Exactly the lines from the one containing "A Personal Portfolio" through the one containing "4、将py文件件跟ck.txt放一起运行，没ck.txt的自己创建个，多账号的话换行放 [5, 98, 159, 104]" in the listing below are to be copied, with the pictures left out.

################

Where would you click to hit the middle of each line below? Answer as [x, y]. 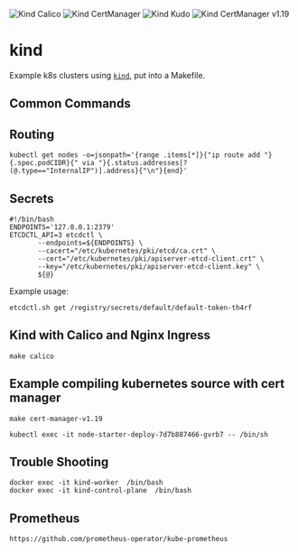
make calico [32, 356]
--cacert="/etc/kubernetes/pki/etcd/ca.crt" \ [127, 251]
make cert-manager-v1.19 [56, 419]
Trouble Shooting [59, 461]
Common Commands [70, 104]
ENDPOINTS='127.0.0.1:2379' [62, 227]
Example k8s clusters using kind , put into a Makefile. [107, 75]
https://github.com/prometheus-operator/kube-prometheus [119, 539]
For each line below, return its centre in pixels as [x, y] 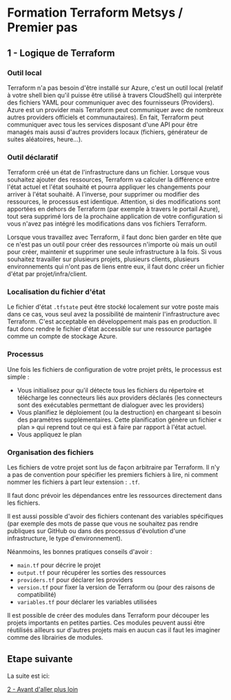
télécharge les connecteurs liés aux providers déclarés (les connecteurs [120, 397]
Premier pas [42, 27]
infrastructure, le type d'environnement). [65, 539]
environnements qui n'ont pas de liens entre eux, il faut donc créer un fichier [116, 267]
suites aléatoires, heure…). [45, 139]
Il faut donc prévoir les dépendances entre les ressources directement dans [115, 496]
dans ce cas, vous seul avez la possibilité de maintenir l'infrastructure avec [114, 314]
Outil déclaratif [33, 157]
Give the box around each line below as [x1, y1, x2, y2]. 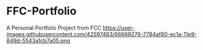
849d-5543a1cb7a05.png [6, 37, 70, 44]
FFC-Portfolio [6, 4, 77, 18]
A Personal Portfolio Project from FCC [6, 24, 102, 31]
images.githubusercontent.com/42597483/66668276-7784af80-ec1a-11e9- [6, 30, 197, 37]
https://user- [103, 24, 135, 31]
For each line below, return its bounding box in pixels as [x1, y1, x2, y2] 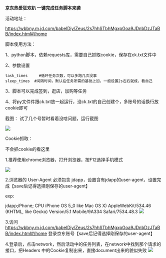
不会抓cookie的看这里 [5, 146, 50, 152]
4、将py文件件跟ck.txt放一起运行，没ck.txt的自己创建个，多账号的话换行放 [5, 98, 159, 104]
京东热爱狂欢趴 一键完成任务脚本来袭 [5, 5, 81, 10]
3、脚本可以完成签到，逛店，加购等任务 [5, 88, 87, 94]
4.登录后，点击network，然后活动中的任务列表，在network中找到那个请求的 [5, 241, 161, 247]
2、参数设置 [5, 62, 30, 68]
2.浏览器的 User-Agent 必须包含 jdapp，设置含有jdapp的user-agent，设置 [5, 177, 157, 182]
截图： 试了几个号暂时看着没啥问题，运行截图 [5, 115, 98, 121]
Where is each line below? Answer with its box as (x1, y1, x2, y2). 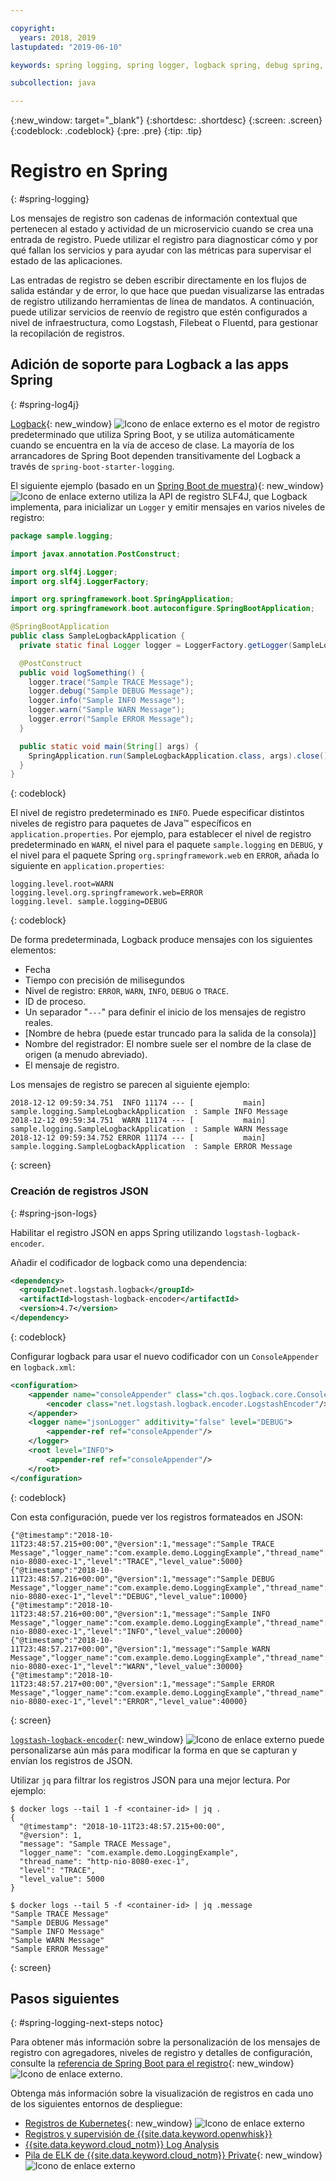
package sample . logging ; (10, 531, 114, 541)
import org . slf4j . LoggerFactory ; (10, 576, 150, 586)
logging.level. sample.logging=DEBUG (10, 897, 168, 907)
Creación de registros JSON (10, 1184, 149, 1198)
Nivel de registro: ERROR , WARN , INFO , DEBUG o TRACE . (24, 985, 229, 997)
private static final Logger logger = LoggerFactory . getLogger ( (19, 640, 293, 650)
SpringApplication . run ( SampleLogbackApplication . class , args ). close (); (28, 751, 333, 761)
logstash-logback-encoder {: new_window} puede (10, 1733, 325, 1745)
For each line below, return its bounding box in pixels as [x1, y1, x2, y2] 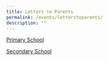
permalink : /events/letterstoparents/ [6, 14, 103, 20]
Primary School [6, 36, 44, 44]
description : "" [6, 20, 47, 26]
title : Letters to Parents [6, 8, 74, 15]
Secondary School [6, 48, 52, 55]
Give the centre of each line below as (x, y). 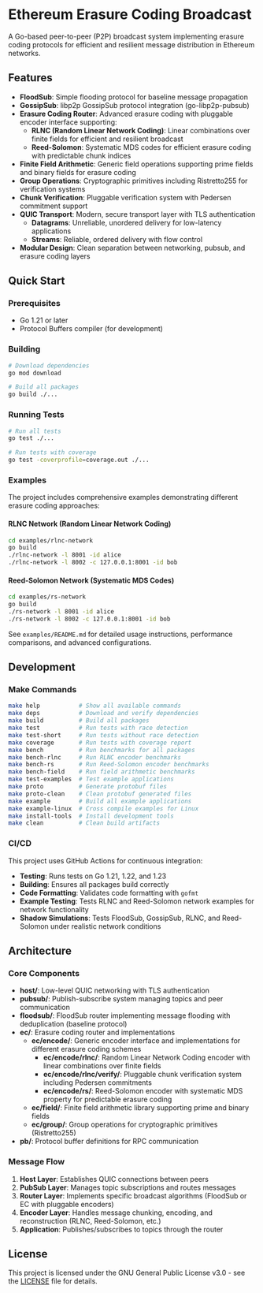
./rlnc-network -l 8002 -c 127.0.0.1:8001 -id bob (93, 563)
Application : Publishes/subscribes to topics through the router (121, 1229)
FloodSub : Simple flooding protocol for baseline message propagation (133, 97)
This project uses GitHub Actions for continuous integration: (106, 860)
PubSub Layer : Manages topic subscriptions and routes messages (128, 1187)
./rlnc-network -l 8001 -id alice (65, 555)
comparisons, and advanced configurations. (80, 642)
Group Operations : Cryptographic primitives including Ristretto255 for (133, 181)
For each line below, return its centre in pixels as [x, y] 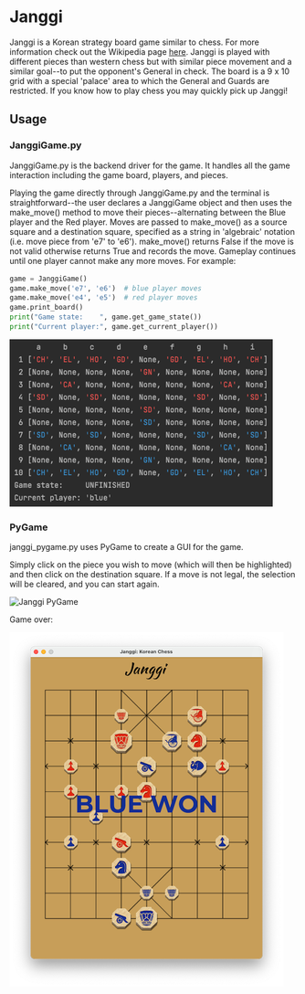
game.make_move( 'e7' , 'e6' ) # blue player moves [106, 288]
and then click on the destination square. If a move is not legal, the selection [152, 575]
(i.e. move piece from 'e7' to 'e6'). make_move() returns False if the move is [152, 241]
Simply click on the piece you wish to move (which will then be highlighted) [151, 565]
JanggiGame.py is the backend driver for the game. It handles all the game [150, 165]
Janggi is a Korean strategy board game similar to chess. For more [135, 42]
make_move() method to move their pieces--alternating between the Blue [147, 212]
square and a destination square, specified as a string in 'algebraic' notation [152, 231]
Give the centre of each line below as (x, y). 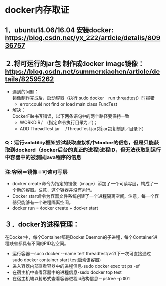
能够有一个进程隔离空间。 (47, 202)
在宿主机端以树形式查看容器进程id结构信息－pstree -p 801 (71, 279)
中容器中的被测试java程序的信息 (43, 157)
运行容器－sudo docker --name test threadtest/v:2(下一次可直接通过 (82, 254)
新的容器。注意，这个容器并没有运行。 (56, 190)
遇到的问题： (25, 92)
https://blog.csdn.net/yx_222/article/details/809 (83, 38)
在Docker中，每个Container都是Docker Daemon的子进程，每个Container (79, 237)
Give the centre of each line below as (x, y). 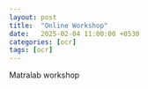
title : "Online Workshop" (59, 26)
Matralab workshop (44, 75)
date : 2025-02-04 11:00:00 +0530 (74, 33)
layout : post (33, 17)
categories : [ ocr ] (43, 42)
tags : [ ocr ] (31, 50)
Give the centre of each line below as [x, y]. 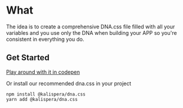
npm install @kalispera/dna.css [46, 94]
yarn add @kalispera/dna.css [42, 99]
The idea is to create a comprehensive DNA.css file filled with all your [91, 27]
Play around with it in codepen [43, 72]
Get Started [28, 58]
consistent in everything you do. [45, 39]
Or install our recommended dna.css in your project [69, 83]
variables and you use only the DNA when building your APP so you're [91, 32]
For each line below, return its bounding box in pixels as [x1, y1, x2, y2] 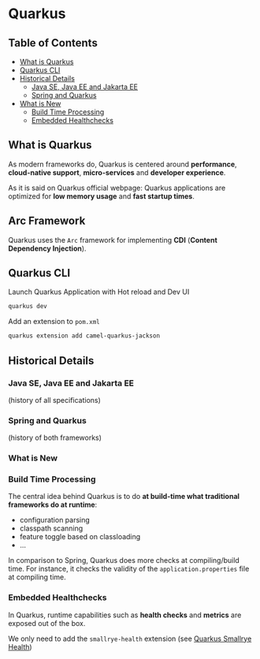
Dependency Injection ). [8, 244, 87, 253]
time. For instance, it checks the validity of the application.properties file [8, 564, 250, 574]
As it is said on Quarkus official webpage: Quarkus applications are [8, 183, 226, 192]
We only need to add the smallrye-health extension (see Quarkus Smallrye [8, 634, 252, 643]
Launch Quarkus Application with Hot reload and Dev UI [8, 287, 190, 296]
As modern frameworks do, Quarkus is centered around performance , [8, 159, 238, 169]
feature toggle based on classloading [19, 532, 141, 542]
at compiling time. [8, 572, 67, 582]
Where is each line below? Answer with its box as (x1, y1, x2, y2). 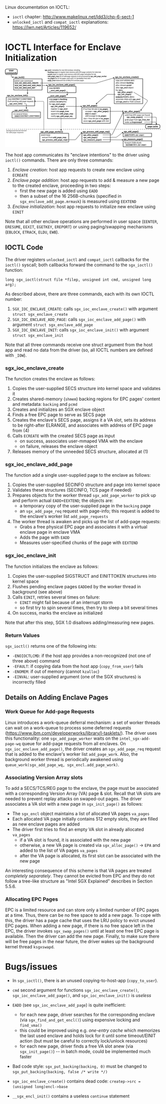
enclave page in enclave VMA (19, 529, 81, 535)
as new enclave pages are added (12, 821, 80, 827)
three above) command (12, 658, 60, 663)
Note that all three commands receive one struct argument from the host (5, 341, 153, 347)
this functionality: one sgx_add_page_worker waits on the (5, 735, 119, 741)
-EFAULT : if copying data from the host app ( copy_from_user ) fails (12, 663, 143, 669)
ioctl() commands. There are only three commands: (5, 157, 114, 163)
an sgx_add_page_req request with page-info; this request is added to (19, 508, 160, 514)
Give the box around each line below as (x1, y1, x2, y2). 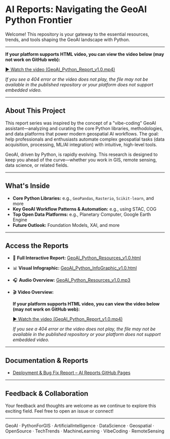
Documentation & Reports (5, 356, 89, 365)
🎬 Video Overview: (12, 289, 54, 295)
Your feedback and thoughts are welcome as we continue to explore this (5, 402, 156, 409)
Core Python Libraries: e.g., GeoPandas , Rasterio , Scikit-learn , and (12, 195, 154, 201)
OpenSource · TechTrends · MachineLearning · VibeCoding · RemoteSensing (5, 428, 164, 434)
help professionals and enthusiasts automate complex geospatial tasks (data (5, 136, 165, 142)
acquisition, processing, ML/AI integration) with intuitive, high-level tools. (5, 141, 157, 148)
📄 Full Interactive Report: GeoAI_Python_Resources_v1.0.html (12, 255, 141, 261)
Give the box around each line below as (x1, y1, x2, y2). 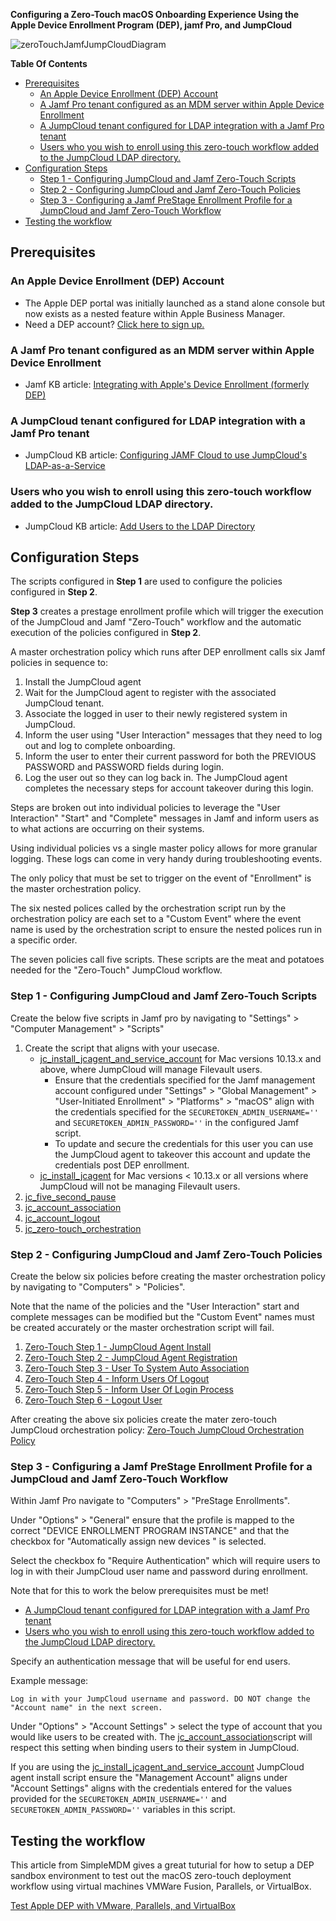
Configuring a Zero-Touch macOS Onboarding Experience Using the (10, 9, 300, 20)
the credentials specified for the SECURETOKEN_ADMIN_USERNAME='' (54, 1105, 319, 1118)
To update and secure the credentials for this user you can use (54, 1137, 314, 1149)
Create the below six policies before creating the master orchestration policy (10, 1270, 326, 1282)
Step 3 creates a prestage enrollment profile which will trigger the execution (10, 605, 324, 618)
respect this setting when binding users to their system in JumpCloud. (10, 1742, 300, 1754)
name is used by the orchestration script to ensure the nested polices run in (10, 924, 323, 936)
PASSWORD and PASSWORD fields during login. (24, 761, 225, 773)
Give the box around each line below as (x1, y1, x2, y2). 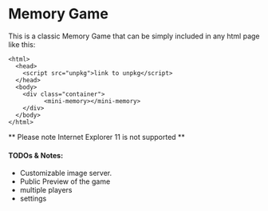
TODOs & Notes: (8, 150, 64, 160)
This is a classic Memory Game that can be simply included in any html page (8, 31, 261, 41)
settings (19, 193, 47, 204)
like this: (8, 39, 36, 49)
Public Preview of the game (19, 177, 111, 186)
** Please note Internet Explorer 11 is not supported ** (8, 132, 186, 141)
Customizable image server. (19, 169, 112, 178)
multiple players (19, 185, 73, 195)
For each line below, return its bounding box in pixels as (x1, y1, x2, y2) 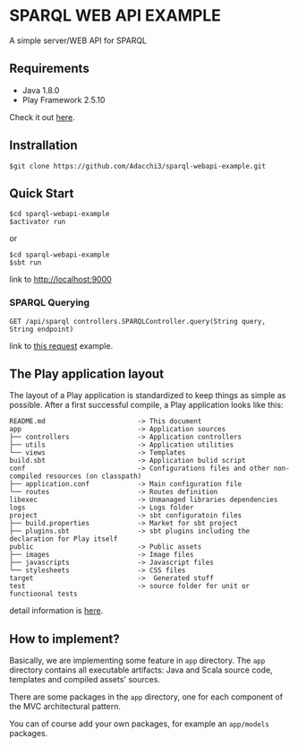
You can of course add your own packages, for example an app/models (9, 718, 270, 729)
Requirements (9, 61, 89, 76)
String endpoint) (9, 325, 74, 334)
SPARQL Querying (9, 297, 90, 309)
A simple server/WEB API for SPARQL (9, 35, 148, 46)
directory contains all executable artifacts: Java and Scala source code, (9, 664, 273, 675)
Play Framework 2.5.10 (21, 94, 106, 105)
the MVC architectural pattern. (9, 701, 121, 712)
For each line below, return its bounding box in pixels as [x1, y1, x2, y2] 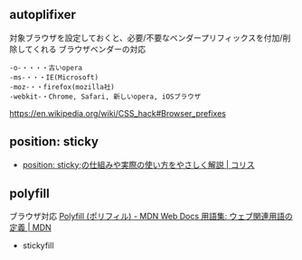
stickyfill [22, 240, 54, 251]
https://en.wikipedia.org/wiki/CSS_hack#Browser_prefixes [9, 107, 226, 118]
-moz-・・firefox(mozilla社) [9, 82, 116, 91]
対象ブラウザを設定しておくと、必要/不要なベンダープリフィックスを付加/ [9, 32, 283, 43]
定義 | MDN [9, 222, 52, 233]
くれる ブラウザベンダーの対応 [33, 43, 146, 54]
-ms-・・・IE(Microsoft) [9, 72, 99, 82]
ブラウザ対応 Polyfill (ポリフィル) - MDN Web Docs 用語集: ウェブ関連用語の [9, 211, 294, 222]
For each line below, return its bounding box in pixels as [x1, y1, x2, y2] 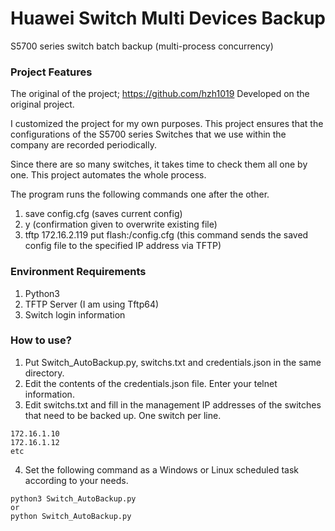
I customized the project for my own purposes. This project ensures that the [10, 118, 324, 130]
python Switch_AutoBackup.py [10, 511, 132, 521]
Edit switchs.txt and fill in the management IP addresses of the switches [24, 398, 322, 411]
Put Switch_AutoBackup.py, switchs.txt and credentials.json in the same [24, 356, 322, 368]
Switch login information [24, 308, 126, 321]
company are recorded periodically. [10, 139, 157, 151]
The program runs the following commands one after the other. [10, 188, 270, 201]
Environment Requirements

################

RESPONSE TO THIS TASK ->
A Personal Portfolio Project from FCC [6, 24, 102, 31]
images.githubusercontent.com/42597483/66668276-7784af80-ec1a-11e9- [6, 30, 197, 37]
https://user- [103, 24, 135, 31]
For each line below, return its bounding box in pixels as [x1, y1, x2, y2] 
不会抓cookie的看这里 [5, 146, 50, 152]
4、将py文件件跟ck.txt放一起运行，没ck.txt的自己创建个，多账号的话换行放 [5, 98, 159, 104]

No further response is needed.